Extract subtring using regex python

105 Views Asked by At

Hello I have this string and I need extract from this some sub strings according some delimiters:

string = """
1538 a
123
skua456
789
5
g
15563 blu55g
b
456
16453 a
789
5
16524 blu
g
55
1734 a
987
987
55
aasf
552
18278 blu
ttry
"""

And I need extract exactly this strings:

string1 = 
"""
1538 a
123
skua456
789
5
g
15563 blu55g
"""
string2 = """
16453 a
789
5
16524 blu
"""
string3 = 
"""
1734 a
987
987
55
aasf
552
18278 blu
"""

I have tried a lot of types: re.findall, re.search, re.match. But I never geted the result expected.

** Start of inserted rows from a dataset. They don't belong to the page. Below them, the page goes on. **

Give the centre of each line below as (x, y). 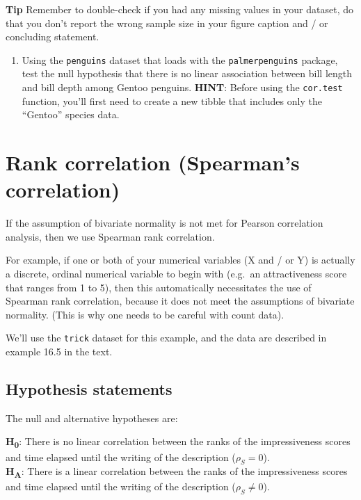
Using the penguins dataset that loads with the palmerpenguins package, (180, 59)
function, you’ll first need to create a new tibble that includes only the (172, 100)
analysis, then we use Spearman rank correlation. (110, 236)
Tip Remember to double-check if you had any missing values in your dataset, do (180, 9)
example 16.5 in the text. (59, 351)
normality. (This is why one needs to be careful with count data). (145, 314)
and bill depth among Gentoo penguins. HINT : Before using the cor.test (182, 87)
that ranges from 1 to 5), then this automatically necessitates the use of (159, 287)
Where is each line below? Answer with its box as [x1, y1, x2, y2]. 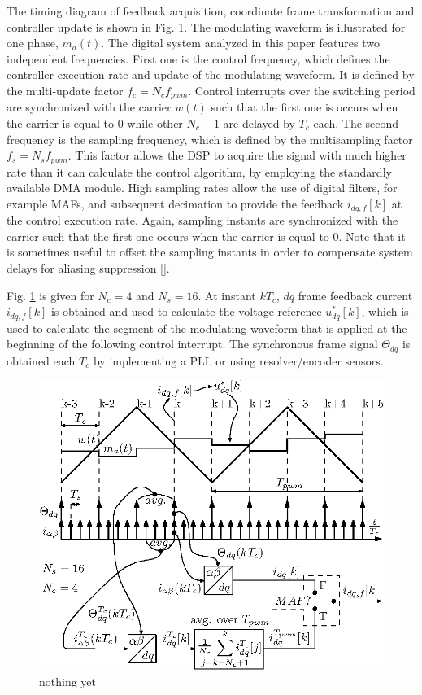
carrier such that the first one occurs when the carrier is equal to [7, 227, 329, 244]
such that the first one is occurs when [211, 98, 398, 116]
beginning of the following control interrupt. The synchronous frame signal [7, 335, 378, 352]
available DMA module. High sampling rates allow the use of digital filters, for [7, 179, 398, 196]
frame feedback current [298, 286, 413, 304]
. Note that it [338, 227, 406, 244]
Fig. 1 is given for [7, 286, 94, 304]
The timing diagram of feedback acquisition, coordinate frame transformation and [7, 2, 415, 19]
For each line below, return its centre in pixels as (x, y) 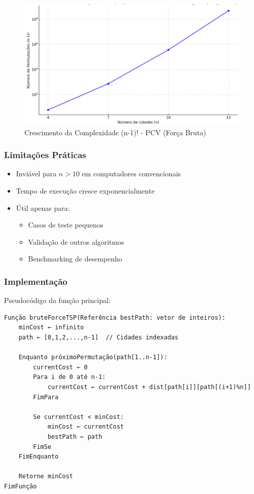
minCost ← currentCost (86, 427)
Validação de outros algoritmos (76, 241)
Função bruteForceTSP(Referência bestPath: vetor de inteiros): (115, 317)
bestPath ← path (75, 436)
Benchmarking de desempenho (75, 259)
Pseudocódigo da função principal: (57, 300)
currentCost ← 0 (60, 367)
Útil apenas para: (43, 207)
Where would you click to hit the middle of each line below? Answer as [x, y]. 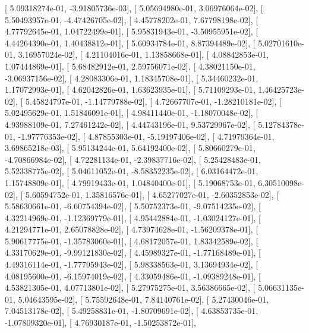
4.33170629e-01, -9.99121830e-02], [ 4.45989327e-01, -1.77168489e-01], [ [133, 252]
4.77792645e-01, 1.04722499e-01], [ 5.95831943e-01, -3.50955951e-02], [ [132, 31]
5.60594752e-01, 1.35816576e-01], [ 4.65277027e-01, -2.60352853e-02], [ [152, 194]
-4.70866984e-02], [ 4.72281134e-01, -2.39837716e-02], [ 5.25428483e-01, [133, 159]
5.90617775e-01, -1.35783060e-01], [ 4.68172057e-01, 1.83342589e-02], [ [132, 241]
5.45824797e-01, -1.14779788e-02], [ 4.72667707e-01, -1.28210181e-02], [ [153, 101]
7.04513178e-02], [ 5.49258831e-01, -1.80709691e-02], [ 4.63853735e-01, [132, 311]
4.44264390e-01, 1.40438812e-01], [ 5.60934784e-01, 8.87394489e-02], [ [130, 43]
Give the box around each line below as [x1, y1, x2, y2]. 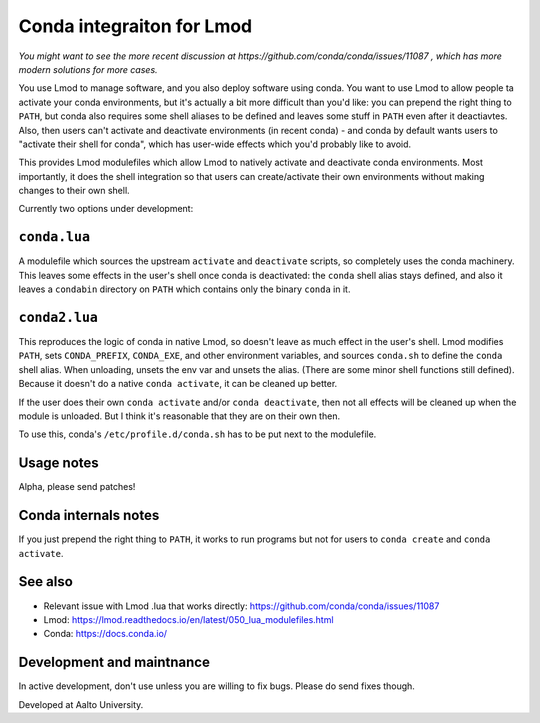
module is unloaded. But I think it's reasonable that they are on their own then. [18, 410, 340, 422]
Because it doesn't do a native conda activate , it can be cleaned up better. [18, 378, 338, 390]
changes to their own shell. [18, 185, 130, 197]
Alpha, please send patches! [18, 481, 136, 493]
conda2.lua [18, 309, 99, 325]
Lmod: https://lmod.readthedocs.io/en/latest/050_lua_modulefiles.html [43, 613, 334, 625]
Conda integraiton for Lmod [18, 15, 253, 37]
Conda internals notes [18, 507, 160, 524]
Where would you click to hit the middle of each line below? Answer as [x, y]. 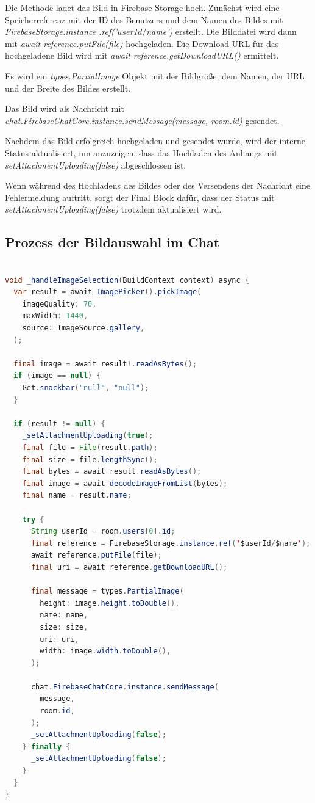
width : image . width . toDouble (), [105, 651]
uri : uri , [59, 639]
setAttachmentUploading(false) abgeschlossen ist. [96, 165]
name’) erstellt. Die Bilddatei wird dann [221, 31]
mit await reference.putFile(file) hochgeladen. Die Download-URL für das [142, 43]
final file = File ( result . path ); [90, 448]
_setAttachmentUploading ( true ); [88, 436]
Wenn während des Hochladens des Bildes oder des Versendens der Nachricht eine [158, 185]
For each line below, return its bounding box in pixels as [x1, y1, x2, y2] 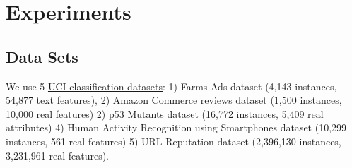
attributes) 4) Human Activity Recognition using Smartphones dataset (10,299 [6, 120, 347, 135]
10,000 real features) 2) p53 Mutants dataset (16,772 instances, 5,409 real [6, 106, 324, 121]
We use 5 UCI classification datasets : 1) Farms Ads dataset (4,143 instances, [6, 78, 337, 93]
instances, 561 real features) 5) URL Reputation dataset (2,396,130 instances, [6, 133, 341, 148]
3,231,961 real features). [6, 148, 109, 162]
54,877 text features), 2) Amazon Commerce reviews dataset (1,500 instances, [6, 92, 342, 107]
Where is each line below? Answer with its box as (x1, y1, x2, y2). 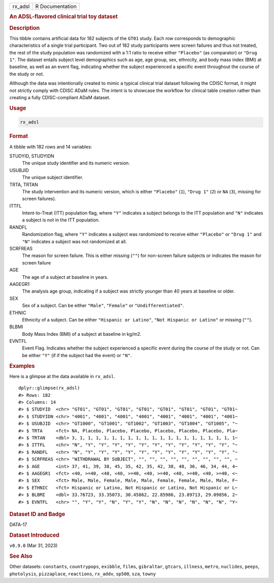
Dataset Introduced (9, 532, 59, 539)
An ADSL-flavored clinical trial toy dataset (9, 13, 118, 20)
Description (9, 24, 40, 32)
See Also (9, 552, 32, 560)
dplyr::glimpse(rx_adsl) (18, 385, 80, 391)
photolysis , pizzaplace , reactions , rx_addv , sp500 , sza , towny (9, 570, 156, 577)
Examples (9, 362, 35, 369)
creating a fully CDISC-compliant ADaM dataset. (9, 95, 111, 101)

For eg: this code bellow print all string:

re.split(r"a(.*)blu", a)[0]
1

There are 1 best solutions below

0
On BEST ANSWER

You do not need a regex for this, you may get lines between lines containing a and blu:

text = "1538 a\n123\nskua456\n789\n5\ng\n15563 blu55g\nb\n456\n16453 a\n789\n5\n16524 blu\ng\n55\n1734 a\n987\n987\n55\naasf\n552\n18278 blu\nttry"
f = False
result = []
block = []
for line in text.splitlines():
    if 'a' in line:
        f = True
    if f:
        block.append(line)
    if 'blu' in line and f:
        f = False
        result.append("\n".join(block))
        block = []

print(result)
# => ['1538 a\n123\nskua456\n789\n5\ng\n15563 blu55g', '16453 a\n789\n5\n16524 blu', '1734 a\n987\n987\n55\naasf\n552\n18278 blu']

See the Python demo.

With regex, you can use

print( re.findall(r'(?m)^.*a(?s:.*?)blu.*', text) )
print( re.findall(r'(?m)^.*a(?:\n.*)*?\n.*blu.*', text) )

See this Python demo.

The first regex means:

  • (?m)^ - multiline mode on, so ^ matches any line start position
  • .*a - any zero or more chars other than line break chars as many as possible, and then a
  • (?s:.*?) - any zero or more chars including line break chars as few as possible
  • blu.* - blue and then any zero or more chars other than line break chars as many as possible.

The second regex matches

  • (?m)^ - start of a line
  • .*a - any zero or more chars other than line break chars as many as possible, and then a
  • (?:\n.*)*? - zero or more lines, as few as possible
  • \n.*blu.* - a newline, any zero or more chars other than line break chars as many as possible, blu and any zero or more chars other than line break chars as many as possible.